Chris Rattue is a sports columnist for the New Zealand Herald.

Rugby World Cup: Drop kicks are a not so secret weapon

Morne Steyn gets in some practice ahead of the Springboks' showdown with Australia. Photo / Getty Images
Morne Steyn gets in some practice ahead of the Springboks' showdown with Australia. Photo / Getty Images

Drop goals are all the rage when the Rugby World Cup reaches the cut-throat stage and the Wallabies and Springboks are primed for a shootout in their quarter-final.

South Africa have lost tough lock Bakkies Botha for the rest of the tournament but kept up the physical threat by including wild man inside back Butch James on the bench when they named their side yesterday.

While James' swinging arms may make a late entrance, swinging boots will dominate from the outset.

Australian coach Robbie Deans asked his pivotal backs to start banging away with droppies during the Super 15 in preparation for a tilt at the Webb Ellis.

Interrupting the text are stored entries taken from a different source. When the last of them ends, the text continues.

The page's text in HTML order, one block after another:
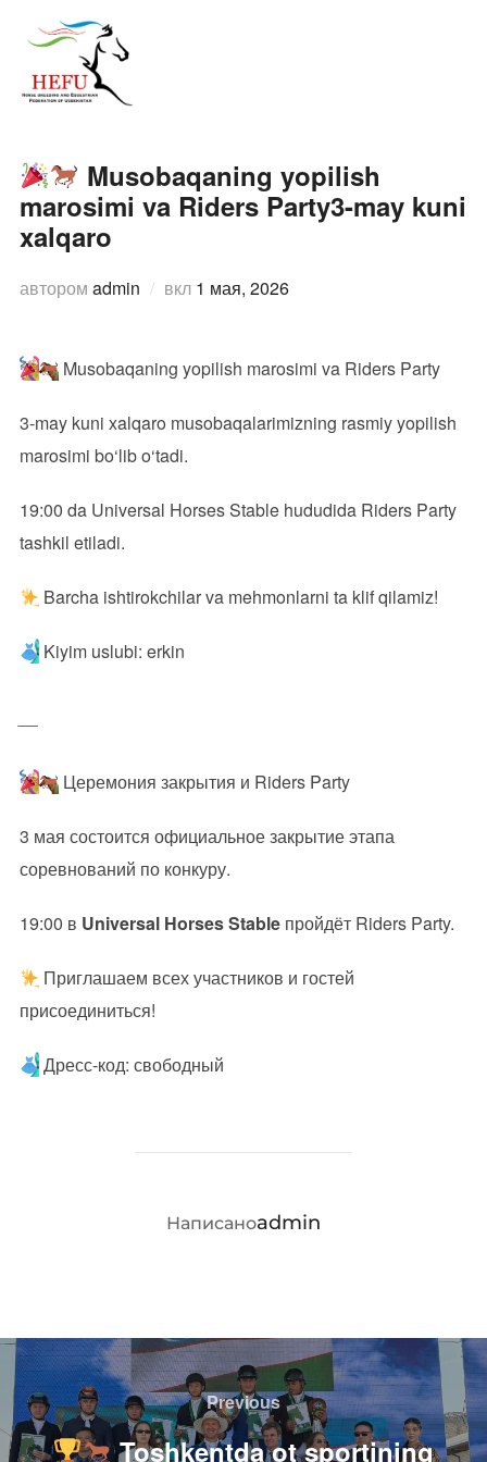
содержимому
Musobaqaning yopilish
marosimi va Riders Party3-may kuni
xalqaro
автором admin вкл Опубликовано
1 мая, 2026
Musobaqaning yopilish marosimi va Riders Party
3-may kuni xalqaro musobaqalarimizning rasmiy yopilish
marosimi bo‘lib o‘tadi.
19:00 da Universal Horses Stable hududida Riders Party
tashkil etiladi.
Barcha ishtirokchilar va mehmonlarni ta klif qilamiz!
Kiyim uslubi: erkin
Церемония закрытия и Riders Party
3 мая состоится официальное закрытие этапа
соревнований по конкуру.
19:00 в Universal Horses Stableпройдёт Riders Party.
Приглашаем всех участников и гостей
присоединиться!
Дресс-код: свободный
АВТОР ЗАПИСИ
Написаноadmin
Навигация
по
записям
Previous
Previous
Toshkentda ot sportining
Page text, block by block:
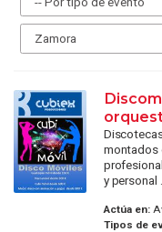
montados
y personal
Actúa en:
Tipos de
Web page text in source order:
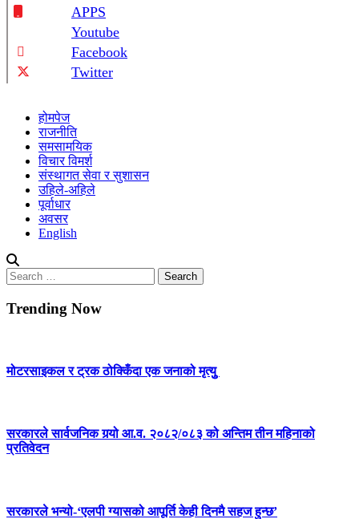
APPS
Youtube
Facebook
Twitter
होमपेज
राजनीति
समसामयिक
विचार विमर्श
संस्थागत सेवा र सुशासन
उहिले-अहिले
पूर्वाधार
अवसर
English
Search
for:
Trending Now
मोटरसाइकल र ट्रक ठोक्किँदा एक जनाको मृत्युु
सरकारले सार्वजनिक गर्‍यो आ.व. २०८२/०८३ को अन्तिम तीन महिनाको
प्रतिवेदन
सरकारले भन्यो-‘एलपी ग्यासको आपूर्ति केही दिनमै सहज हुन्छ’
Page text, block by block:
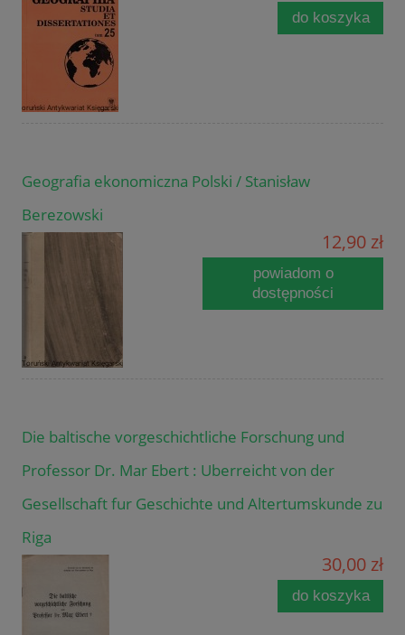
do koszyka
Geografia ekonomiczna Polski / Stanisław
Berezowski
12,90 zł
powiadom o
dostępności
Die baltische vorgeschichtliche Forschung und
Professor Dr. Mar Ebert : Uberreicht von der
Gesellschaft fur Geschichte und Altertumskunde zu
Riga
30,00 zł
do koszyka
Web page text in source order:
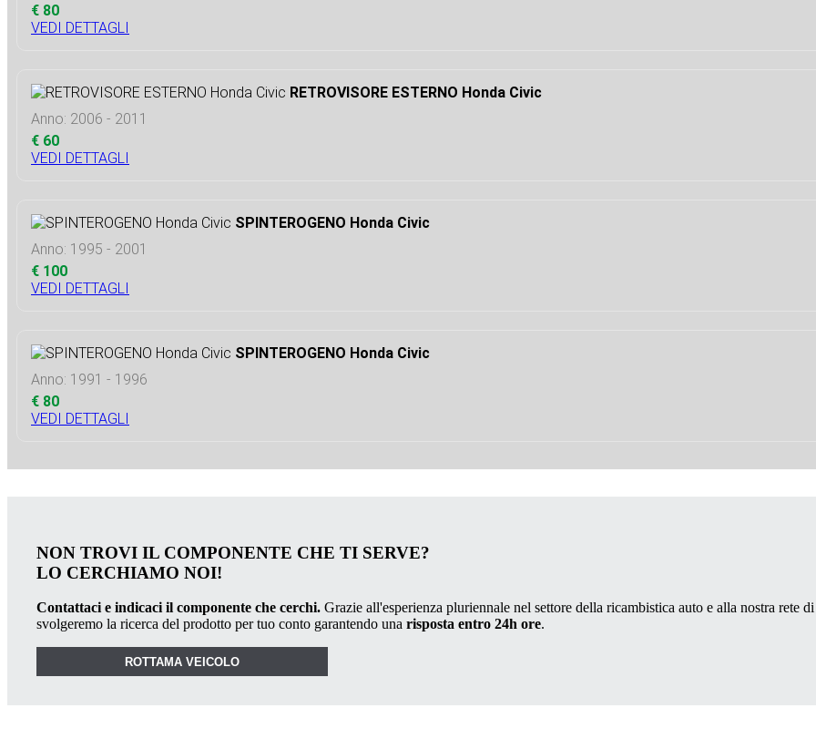
€ 80
VEDI DETTAGLI
RETROVISORE ESTERNO Honda Civic
Anno: 2006 - 2011
€ 60
VEDI DETTAGLI
SPINTEROGENO Honda Civic
Anno: 1995 - 2001
€ 100
VEDI DETTAGLI
SPINTEROGENO Honda Civic
Anno: 1991 - 1996
€ 80
VEDI DETTAGLI
NON TROVI IL COMPONENTE CHE TI SERVE?
LO CERCHIAMO NOI!
Contattaci e indicaci il componente che cerchi. Grazie all'esperienza pluriennale nel settore della ricambistica auto e alla nostra rete di
svolgeremo la ricerca del prodotto per tuo conto garantendo una risposta entro 24h ore.
ROTTAMA VEICOLO
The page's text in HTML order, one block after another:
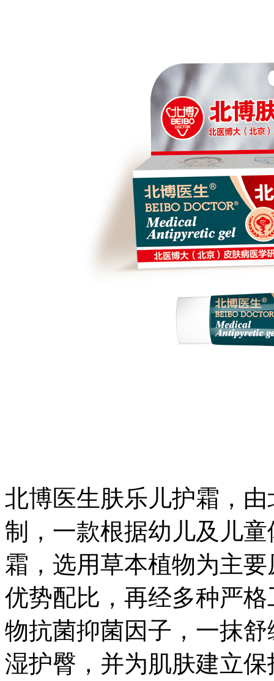
北博医生肤乐儿护霜，
制，一款根据幼儿及儿
霜，选用草本植物为主
优势配比，再经多种严
物抗菌抑菌因子，一抹
湿护臀，并为肌肤建立
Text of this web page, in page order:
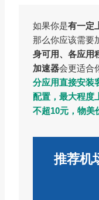
如果你是有一定
那么你应该需要
身可用、各应用
加速器会更适合
分应用直接安装
配置，最大程度
不超10元，物美
推荐机
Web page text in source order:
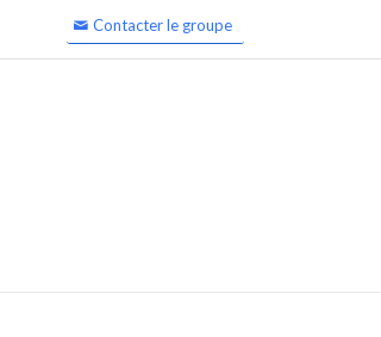
Contacter le groupe
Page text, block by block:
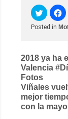
Posted in
Post
2018 ya ha
Valencia
Fotos
Viñales
mejor
con la

Quade Cooper responded by nailing four during Queensland's victorious campaign.

A tournament-ending shoulder injury to Francois Steyn means South Africa have lost the longest of drop kickers which removes one serious threat to Australia.

The swirling Wellington wind will make landing drop goals more difficult, but it would be a major surprise if there are not a number of attempts on Sunday night including early on.

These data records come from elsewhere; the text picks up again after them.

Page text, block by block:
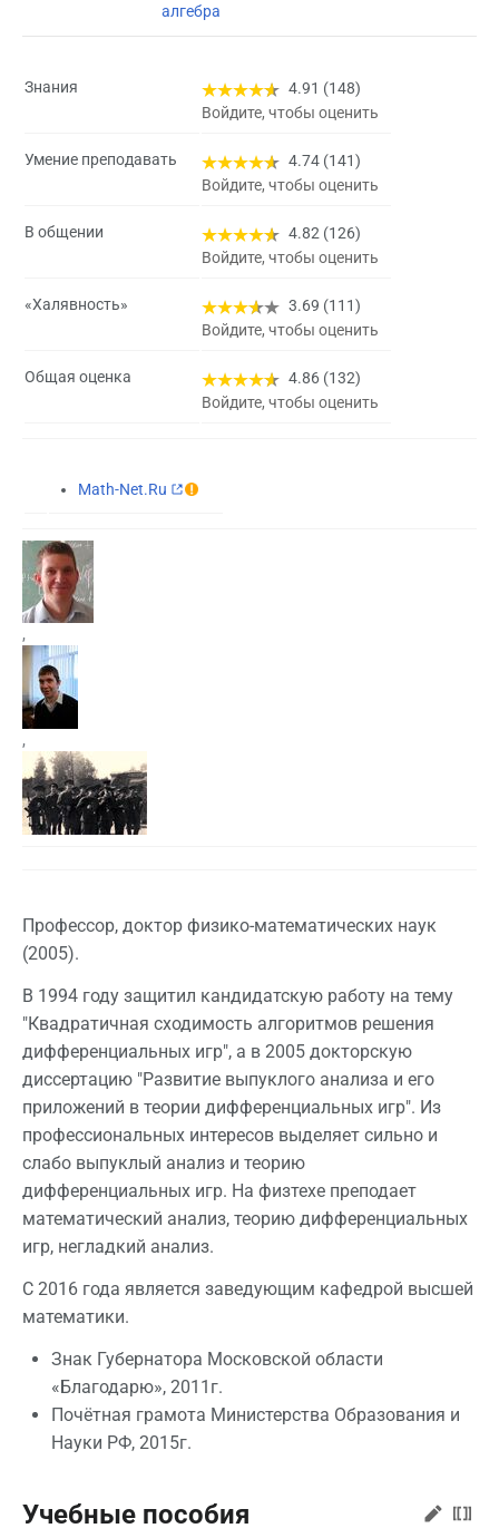
алгебра
Знания
4.91 (148)
Войдите, чтобы оценить
Умение преподавать
4.74 (141)
Войдите, чтобы оценить
В общении
4.82 (126)
Войдите, чтобы оценить
«Халявность»
3.69 (111)
Войдите, чтобы оценить
Общая оценка
4.86 (132)
Войдите, чтобы оценить
Math-Net.Ru
Профессор, доктор физико-математических наук
(2005).
В 1994 году защитил кандидатскую работу на тему
"Квадратичная сходимость алгоритмов решения
дифференциальных игр", а в 2005 докторскую
диссертацию "Развитие выпуклого анализа и его
приложений в теории дифференциальных игр". Из
профессиональных интересов выделяет сильно и
слабо выпуклый анализ и теорию
дифференциальных игр. На физтехе преподает
математический анализ, теорию дифференциальных
игр, негладкий анализ.
С 2016 года является заведующим кафедрой высшей
математики.
Знак Губернатора Московской области
«Благодарю», 2011г.
Почётная грамота Министерства Образования и
Науки РФ, 2015г.
Учебные пособия
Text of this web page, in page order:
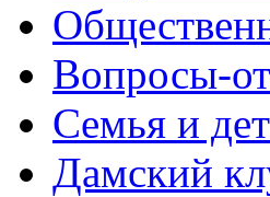
Вопросы-
Семья и
Дамский
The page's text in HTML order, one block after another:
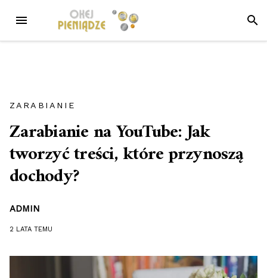
treści
MENU
ZARABIANIE
Zarabianie na YouTube: Jak
tworzyć treści, które przynoszą
dochody?
ADMIN
2 LATA TEMU
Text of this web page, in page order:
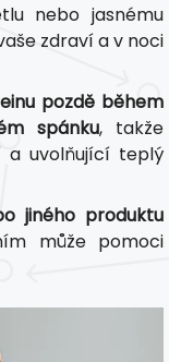
nebo jasnému
zdraví a v noci
pozdě během
spánku, takže
a uvolňující teplý
jiného produktu
může pomoci
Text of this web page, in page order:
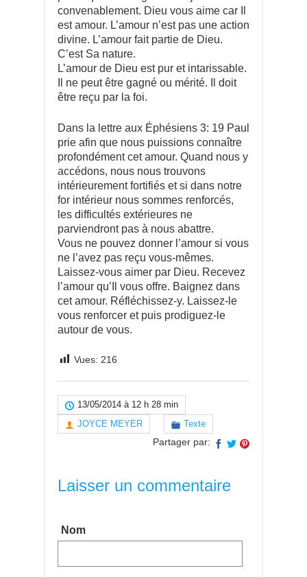
convenablement. Dieu vous aime car Il
est amour. L’amour n’est pas une action
divine. L’amour fait partie de Dieu.
C’est Sa nature.
L’amour de Dieu est pur et intarissable.
Il ne peut être gagné ou mérité. Il doit
être reçu par la foi.
Dans la lettre aux Éphésiens 3: 19 Paul
prie afin que nous puissions connaître
profondément cet amour. Quand nous y
accédons, nous nous trouvons
intérieurement fortifiés et si dans notre
for intérieur nous sommes renforcés,
les difficultés extérieures ne
parviendront pas à nous abattre.
Vous ne pouvez donner l’amour si vous
ne l’avez pas reçu vous-mêmes.
Laissez-vous aimer par Dieu. Recevez
l’amour qu’Il vous offre. Baignez dans
cet amour. Réfléchissez-y. Laissez-le
vous renforcer et puis prodiguez-le
autour de vous.
Vues: 216
13/05/2014 à 12 h 28 min
JOYCE MEYER
Texte
Partager par:
Laisser un commentaire
Nom

South Africa are not shy about World Cup drop goals but recent form makes it almost a secret weapon. Maybe they have been saving the drop for the World Cup, having landed just one in the past two years.

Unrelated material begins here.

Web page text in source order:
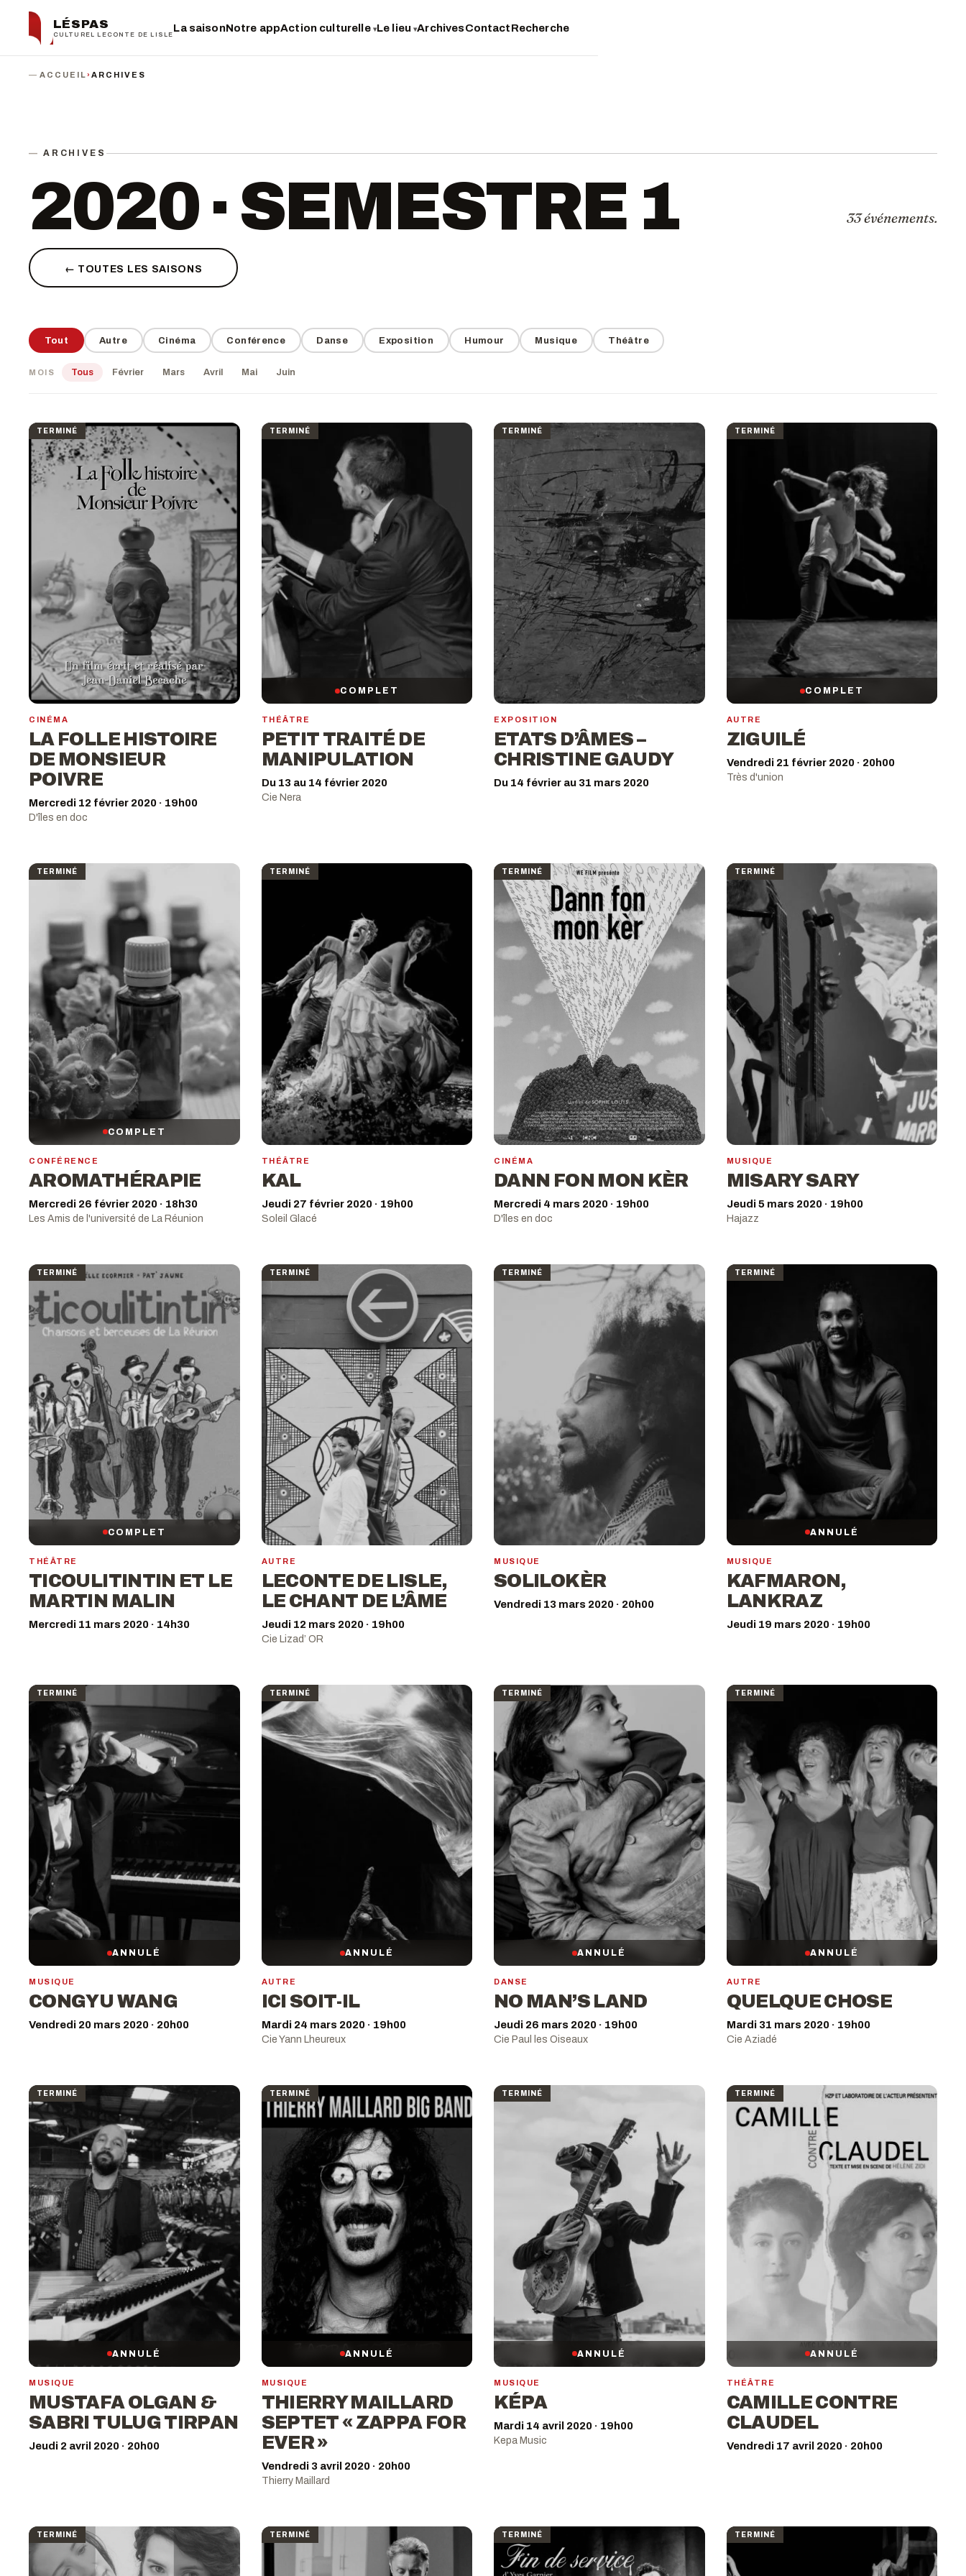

Wing Bryan Habana did nothing to dampen the drop goal mood.

"If there is an opportunity it would be stupid not to take it in the knockout stage," he said.

"If you are up against a good defensive team like Australia then you go for it. I'm sure Morne has got a licence within our structure to make that decision.

"We are not just going out there to score drop goals. We want to play rugby worth playing on Sunday.

"Whether that means kicking drop goals or scoring tries we want to make a very positive impact. The option is there and it is down to the decision-making of the nine and 10."

If Berrick Barnes is named at inside centre for Australia today, that will increase their drop goal armoury.

South Africa were hit by another injury to veteran lock Botha, who will return home immediately after suffering another Achilles tendon injury in a lineout drill gone wrong.

Botha spoke to his teammates urging them to do South Africa proud, although giant No 8 Pierre Spies said later that it would be wrong to overplay the emotional impact of Botha's words.

South Africa have stuck with the tried and trusted including captain John Smit again holding off the challenge continually mounted by the powerful hooker Bismarck du Plessis. Coach Peter de Villiers has stuck by Smit through thick and thin, and despite the public pressure for du Plessis he was unlikely to make a significant change at this stage.

In a mild surprise, CJ van der Linde wins the reserve prop position over the mobile "Beast" Mtawarira, which further suggests the Springboks want the game to be tight.

The three backs under injury doubt, JP Pietersen, Habana and reserve utility Francois Hougaard, were all passed fit to play. South Africa use a five-forwards bench at times and de Villiers suggested the decision to include three backs this time was due in part to the injuries received by the top wings against Samoa.

Habana said the Springboks had faced an added injury hurdle on this campaign compared to the World Cup winning side of 2007.

"Unlike 2007, a few injuries have hindered our progress - guys like Bakkies, Victor and Frans - it's been a bit difficult but we are all proud of our progress and definitely want to go a lot further," he said.

"Australia are a fantastic rugby- playing nation and have won five of the last six against us. They've had the edge over us but in a knockout stage that means absolutely nothing. I don't think history will count for much."